### REQUIREMENT
Transcribe the listing that follows in full, omitting pictures.

### TASK DATA
────────────────────────────────────────

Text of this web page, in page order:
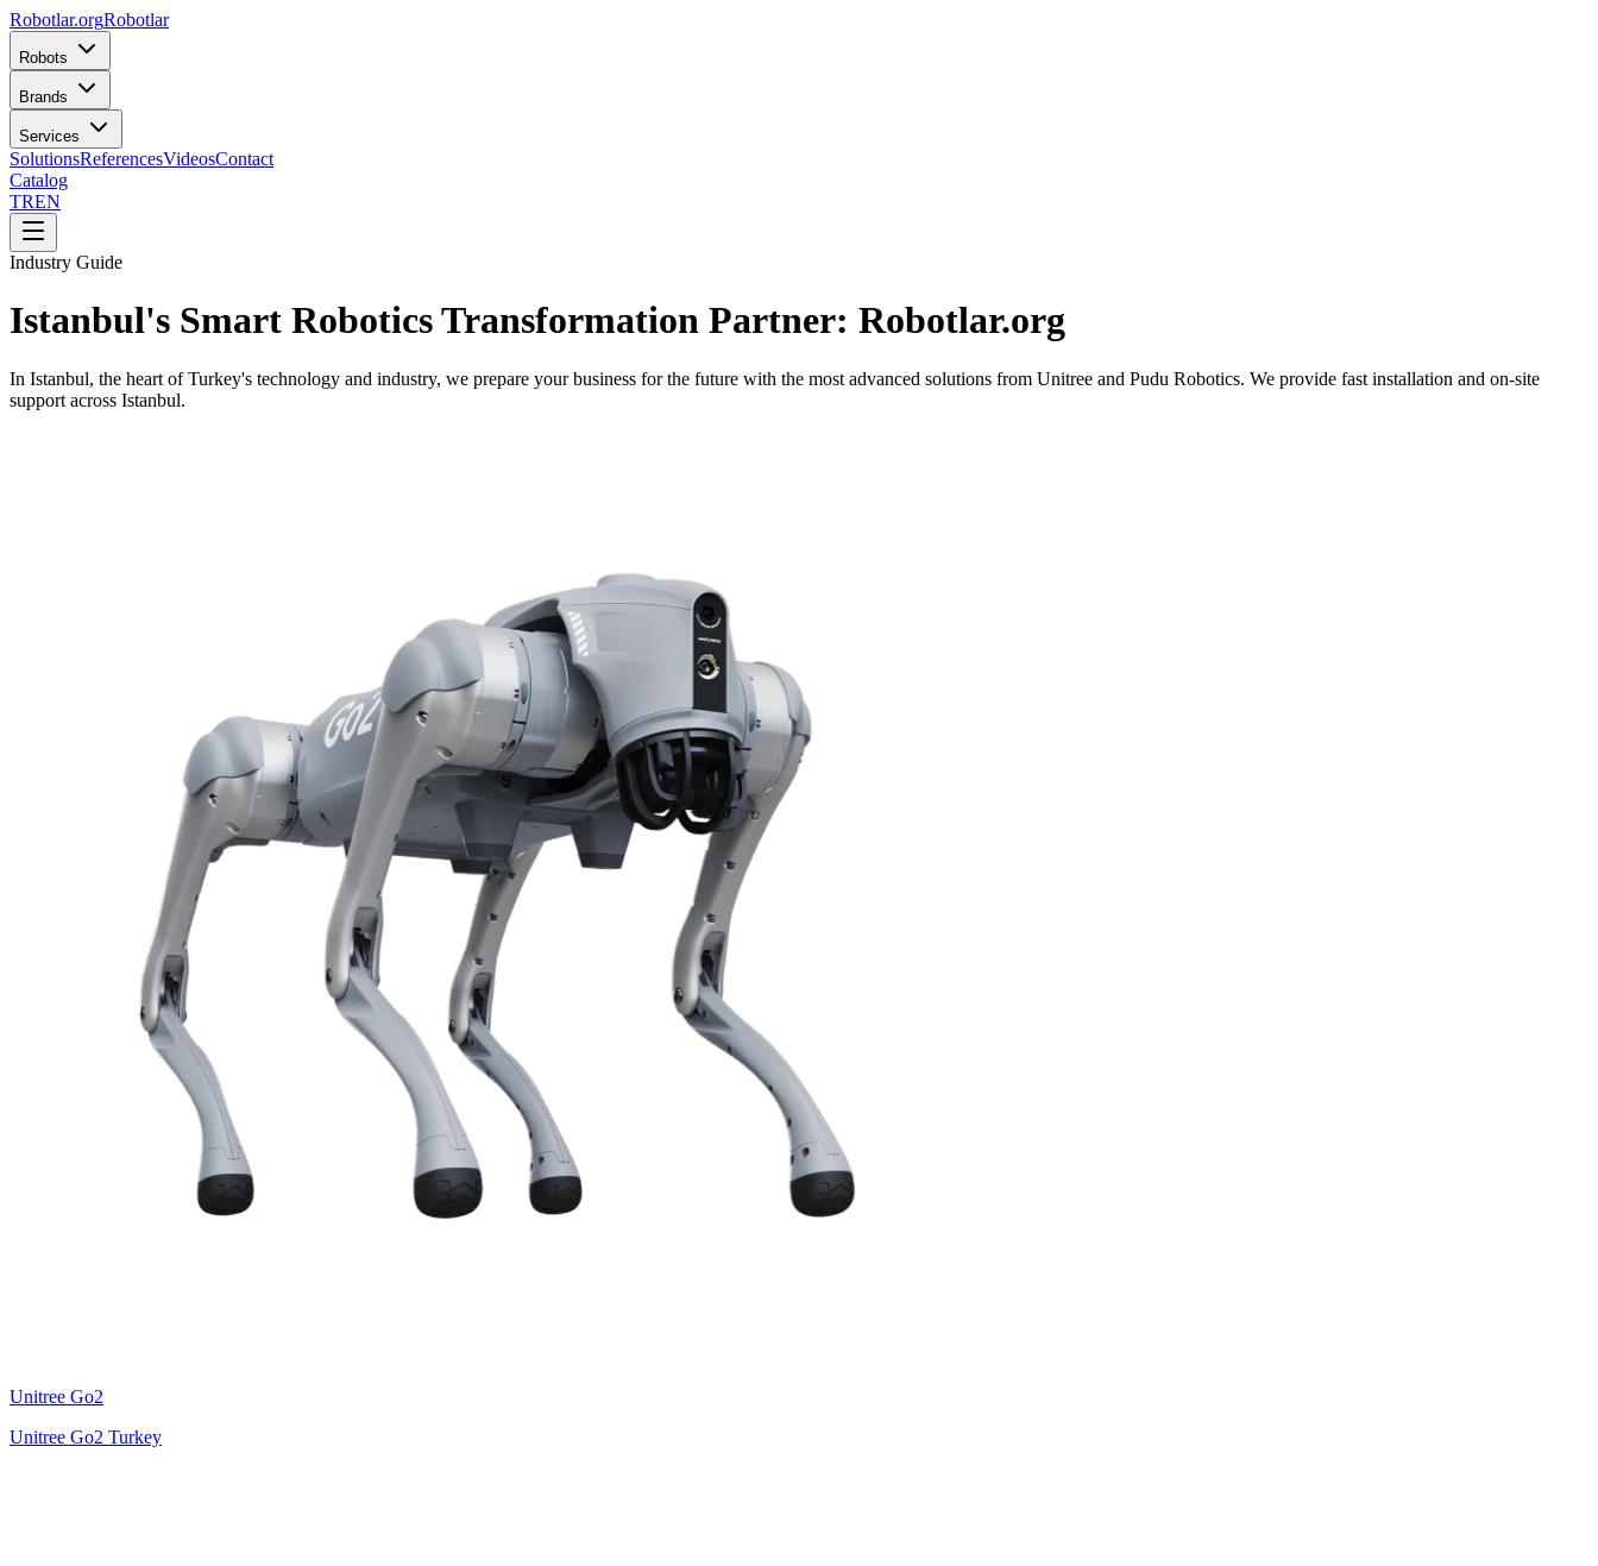
Robotlar.orgRobotlar
Robots
Brands
Services
SolutionsReferencesVideosContact
Catalog
TREN
Industry Guide
Istanbul's Smart Robotics Transformation Partner: Robotlar.org
In Istanbul, the heart of Turkey's technology and industry, we prepare your business for the future with the most advanced solutions from Unitree and Pudu Robotics. We provide fast installation and on-site
support across Istanbul.
Unitree Go2
Unitree Go2 Turkey
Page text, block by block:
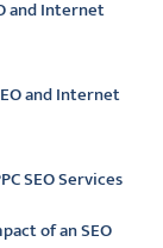
and Internet
and Internet
SEO Services
of an SEO
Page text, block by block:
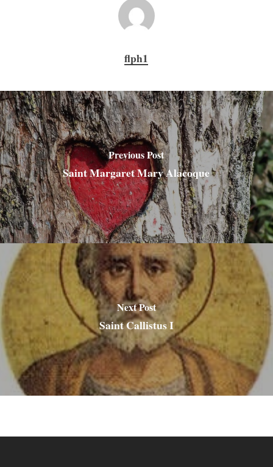
flph1
Previous Post
Saint Margaret Mary Alacoque
Next Post
Saint Callistus I
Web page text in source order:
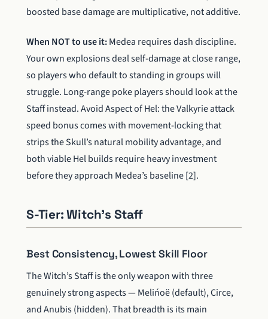
boosted base damage are multiplicative, not additive.
When NOT to use it:Medea requires dash discipline.
Your own explosions deal self-damage at close range,
so players who default to standing in groups will
struggle. Long-range poke players should look at the
Staff instead. Avoid Aspect of Hel: the Valkyrie attack
speed bonus comes with movement-locking that
strips the Skull’s natural mobility advantage, and
both viable Hel builds require heavy investment
before they approach Medea’s baseline [2].
S-Tier: Witch’s Staff
Best Consistency, Lowest Skill Floor
The Witch’s Staff is the only weapon with three
genuinely strong aspects — Melińoë (default), Circe,
and Anubis (hidden). That breadth is its main
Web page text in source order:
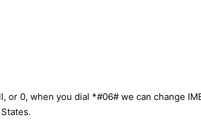
or 0, when you dial *#06# we can change
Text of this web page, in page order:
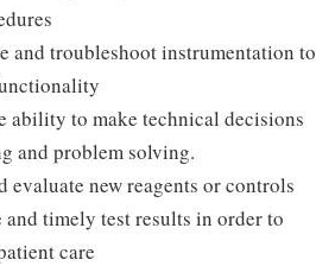
and troubleshoot instrumentation to
ability to make technical decisions
and problem solving.
evaluate new reagents or controls
and timely test results in order to
care
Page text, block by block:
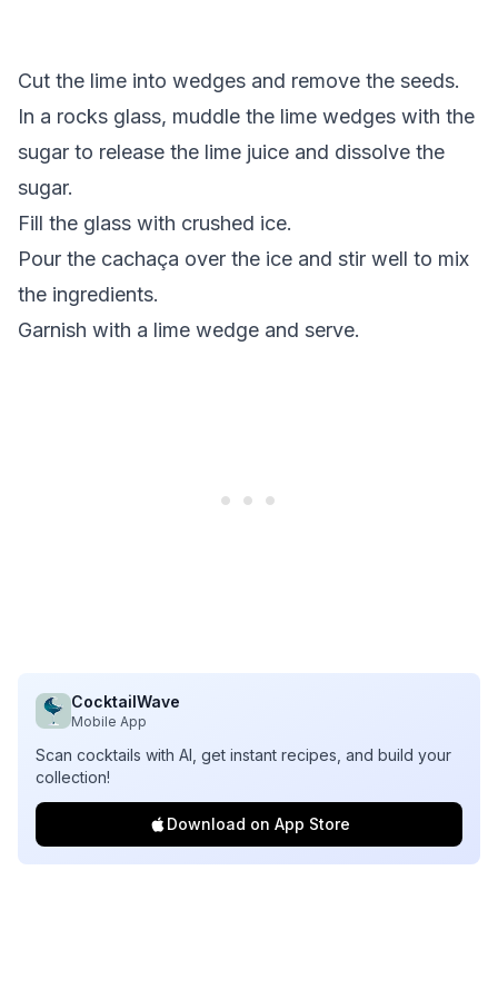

────────────────────────────────────────

### RESPONSE BELOW
Text of this web page, in page order:
Robotlar.orgRobotlar
Robots
Brands
Services
SolutionsReferencesVideosContact
Catalog
TREN
Industry Guide
Istanbul's Smart Robotics Transformation Partner: Robotlar.org
In Istanbul, the heart of Turkey's technology and industry, we prepare your business for the future with the most advanced solutions from Unitree and Pudu Robotics. We provide fast installation and on-site
support across Istanbul.
Unitree Go2
Unitree Go2 Turkey
Page text, block by block:
and Internet
and Internet
SEO Services
of an SEO
Page text, block by block:
flph1
Previous Post
Saint Margaret Mary Alacoque
Next Post
Saint Callistus I
Web page text in source order:
boosted base damage are multiplicative, not additive.
When NOT to use it:Medea requires dash discipline.
Your own explosions deal self-damage at close range,
so players who default to standing in groups will
struggle. Long-range poke players should look at the
Staff instead. Avoid Aspect of Hel: the Valkyrie attack
speed bonus comes with movement-locking that
strips the Skull’s natural mobility advantage, and
both viable Hel builds require heavy investment
before they approach Medea’s baseline [2].
S-Tier: Witch’s Staff
Best Consistency, Lowest Skill Floor
The Witch’s Staff is the only weapon with three
genuinely strong aspects — Melińoë (default), Circe,
and Anubis (hidden). That breadth is its main
Web page text in source order:
or 0, when you dial *#06# we can change
Text of this web page, in page order:
and troubleshoot instrumentation to
ability to make technical decisions
and problem solving.
evaluate new reagents or controls
and timely test results in order to
care
Page text, block by block:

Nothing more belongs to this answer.